**Exercise directions:**
Of the entries below, return exactly those lines that fall between the one containing "In the project" and the one containing "import json (8, 299, 48, 308)", the two end lines included.

**Data under study:**
>>>>

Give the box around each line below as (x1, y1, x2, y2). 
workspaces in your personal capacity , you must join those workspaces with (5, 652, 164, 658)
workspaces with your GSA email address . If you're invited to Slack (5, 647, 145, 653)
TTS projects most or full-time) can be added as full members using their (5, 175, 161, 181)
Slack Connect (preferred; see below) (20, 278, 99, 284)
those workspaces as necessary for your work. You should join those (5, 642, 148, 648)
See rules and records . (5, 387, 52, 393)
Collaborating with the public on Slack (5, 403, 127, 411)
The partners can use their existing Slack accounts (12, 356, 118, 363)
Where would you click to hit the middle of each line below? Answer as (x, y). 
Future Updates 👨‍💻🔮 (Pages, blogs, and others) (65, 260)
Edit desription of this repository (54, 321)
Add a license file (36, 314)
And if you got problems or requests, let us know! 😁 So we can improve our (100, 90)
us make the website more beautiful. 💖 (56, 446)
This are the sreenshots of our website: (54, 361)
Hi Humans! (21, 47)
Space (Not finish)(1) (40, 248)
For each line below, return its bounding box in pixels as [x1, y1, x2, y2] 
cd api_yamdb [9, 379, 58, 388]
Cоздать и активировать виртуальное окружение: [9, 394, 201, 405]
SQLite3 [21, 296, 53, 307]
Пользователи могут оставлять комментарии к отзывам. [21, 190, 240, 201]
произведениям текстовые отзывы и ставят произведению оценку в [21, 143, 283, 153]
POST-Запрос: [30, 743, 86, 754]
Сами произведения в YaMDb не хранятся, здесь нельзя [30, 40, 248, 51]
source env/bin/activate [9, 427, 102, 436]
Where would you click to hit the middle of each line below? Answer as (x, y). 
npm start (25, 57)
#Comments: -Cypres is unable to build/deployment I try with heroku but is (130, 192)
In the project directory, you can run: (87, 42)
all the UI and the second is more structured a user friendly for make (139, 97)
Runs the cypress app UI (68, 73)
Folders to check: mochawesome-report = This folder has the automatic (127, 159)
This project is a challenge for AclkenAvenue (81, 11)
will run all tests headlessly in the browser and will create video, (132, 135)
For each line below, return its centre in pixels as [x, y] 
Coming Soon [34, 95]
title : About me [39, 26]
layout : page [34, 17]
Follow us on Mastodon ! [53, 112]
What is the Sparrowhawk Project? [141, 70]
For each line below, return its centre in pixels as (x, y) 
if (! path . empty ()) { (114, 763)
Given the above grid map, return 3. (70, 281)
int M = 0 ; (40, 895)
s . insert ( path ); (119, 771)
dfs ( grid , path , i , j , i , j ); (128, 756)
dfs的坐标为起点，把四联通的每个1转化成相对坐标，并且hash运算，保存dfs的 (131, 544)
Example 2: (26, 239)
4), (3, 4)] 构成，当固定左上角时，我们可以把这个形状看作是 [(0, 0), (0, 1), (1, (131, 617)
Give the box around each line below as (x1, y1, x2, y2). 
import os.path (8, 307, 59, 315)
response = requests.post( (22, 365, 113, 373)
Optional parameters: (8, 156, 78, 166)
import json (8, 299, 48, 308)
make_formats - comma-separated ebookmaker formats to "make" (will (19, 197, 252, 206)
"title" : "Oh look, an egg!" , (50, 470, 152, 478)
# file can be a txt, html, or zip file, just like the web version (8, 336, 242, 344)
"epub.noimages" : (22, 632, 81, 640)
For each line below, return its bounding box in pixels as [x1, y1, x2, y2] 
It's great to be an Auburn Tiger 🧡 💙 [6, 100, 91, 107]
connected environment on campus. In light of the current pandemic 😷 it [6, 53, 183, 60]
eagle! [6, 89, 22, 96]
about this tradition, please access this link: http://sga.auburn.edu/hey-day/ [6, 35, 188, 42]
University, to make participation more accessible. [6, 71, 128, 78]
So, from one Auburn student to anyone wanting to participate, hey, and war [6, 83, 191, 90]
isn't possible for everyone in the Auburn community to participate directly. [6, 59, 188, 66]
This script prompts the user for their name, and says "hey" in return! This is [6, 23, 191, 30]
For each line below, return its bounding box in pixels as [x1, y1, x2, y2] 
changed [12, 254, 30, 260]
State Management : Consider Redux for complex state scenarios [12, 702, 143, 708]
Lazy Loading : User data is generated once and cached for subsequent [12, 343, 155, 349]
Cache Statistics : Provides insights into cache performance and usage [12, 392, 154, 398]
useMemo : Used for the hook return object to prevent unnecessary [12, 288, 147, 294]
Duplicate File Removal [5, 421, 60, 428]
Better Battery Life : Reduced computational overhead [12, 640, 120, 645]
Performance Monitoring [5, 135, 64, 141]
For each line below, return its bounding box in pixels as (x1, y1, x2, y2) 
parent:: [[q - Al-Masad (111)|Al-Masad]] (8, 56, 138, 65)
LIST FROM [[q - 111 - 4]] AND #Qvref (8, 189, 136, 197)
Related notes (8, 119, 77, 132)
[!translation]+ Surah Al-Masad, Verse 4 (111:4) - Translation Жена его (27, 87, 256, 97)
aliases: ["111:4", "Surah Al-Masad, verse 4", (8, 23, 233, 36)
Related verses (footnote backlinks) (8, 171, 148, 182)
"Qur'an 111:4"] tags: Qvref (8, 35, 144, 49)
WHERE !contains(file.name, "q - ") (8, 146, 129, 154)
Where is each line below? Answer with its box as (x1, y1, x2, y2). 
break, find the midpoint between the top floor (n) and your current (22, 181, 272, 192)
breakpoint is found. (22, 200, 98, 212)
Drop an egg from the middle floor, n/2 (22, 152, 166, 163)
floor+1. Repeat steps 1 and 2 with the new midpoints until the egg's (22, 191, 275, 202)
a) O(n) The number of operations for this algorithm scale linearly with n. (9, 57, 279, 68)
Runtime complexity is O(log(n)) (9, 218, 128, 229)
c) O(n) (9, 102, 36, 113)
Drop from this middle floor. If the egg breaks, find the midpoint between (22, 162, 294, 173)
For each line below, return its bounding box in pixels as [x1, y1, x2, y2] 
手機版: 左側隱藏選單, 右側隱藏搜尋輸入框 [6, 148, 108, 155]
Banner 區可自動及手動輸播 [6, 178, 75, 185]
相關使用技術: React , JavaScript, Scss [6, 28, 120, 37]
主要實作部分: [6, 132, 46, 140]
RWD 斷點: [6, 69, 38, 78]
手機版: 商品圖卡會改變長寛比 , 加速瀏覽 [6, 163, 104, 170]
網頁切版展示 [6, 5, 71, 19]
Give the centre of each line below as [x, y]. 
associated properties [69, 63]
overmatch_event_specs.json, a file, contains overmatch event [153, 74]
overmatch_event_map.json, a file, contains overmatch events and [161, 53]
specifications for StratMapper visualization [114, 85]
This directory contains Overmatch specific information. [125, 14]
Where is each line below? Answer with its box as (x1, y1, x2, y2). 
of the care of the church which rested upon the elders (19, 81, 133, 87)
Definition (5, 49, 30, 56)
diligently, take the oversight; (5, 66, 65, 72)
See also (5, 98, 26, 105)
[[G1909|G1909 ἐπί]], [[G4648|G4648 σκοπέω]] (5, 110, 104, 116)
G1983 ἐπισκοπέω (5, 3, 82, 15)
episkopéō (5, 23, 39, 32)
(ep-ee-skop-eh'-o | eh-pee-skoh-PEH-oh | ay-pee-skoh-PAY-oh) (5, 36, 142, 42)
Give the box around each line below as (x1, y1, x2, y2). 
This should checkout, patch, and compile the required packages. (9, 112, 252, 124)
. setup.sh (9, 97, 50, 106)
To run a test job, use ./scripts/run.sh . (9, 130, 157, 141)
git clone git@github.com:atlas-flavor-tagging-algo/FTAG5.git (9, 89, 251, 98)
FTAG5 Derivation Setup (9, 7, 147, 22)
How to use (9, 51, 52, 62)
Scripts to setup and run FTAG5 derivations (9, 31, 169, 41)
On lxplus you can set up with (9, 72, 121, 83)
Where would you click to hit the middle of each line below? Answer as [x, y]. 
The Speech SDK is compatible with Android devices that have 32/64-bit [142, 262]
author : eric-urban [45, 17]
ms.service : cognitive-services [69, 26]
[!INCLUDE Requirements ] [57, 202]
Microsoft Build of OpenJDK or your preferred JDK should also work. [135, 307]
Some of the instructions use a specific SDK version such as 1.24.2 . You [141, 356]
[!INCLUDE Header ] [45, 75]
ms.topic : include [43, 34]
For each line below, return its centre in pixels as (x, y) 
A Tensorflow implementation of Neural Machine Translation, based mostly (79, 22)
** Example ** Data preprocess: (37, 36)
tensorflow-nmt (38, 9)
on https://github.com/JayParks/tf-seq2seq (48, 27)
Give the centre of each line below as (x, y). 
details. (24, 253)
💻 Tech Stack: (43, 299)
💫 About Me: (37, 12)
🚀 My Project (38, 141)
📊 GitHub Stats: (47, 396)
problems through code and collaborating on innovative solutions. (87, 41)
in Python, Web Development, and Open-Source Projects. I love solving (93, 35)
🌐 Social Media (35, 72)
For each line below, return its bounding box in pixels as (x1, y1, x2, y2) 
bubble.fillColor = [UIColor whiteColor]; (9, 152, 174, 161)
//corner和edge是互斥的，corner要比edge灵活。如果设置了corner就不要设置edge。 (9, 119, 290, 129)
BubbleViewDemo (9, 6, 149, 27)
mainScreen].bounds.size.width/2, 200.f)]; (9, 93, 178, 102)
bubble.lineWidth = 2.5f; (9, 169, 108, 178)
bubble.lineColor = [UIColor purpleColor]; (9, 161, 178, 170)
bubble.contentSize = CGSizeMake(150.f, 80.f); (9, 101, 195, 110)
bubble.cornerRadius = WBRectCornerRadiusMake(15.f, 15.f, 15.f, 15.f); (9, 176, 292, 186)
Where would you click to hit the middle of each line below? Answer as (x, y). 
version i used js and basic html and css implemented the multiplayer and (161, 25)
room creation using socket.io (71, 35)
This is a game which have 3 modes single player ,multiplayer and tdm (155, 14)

<<<<

**Answer box:**
In the project directory, you can run: (87, 42)
all the UI and the second is more structured a user friendly for make (139, 97)
Runs the cypress app UI (68, 73)
Folders to check: mochawesome-report = This folder has the automatic (127, 159)
This project is a challenge for AclkenAvenue (81, 11)
will run all tests headlessly in the browser and will create video, (132, 135)
For each line below, return its centre in pixels as [x, y] 
Coming Soon [34, 95]
title : About me [39, 26]
layout : page [34, 17]
Follow us on Mastodon ! [53, 112]
What is the Sparrowhawk Project? [141, 70]
For each line below, return its centre in pixels as (x, y) 
if (! path . empty ()) { (114, 763)
Given the above grid map, return 3. (70, 281)
int M = 0 ; (40, 895)
s . insert ( path ); (119, 771)
dfs ( grid , path , i , j , i , j ); (128, 756)
dfs的坐标为起点，把四联通的每个1转化成相对坐标，并且hash运算，保存dfs的 (131, 544)
Example 2: (26, 239)
4), (3, 4)] 构成，当固定左上角时，我们可以把这个形状看作是 [(0, 0), (0, 1), (1, (131, 617)
Give the box around each line below as (x1, y1, x2, y2). 
import os.path (8, 307, 59, 315)
response = requests.post( (22, 365, 113, 373)
Optional parameters: (8, 156, 78, 166)
import json (8, 299, 48, 308)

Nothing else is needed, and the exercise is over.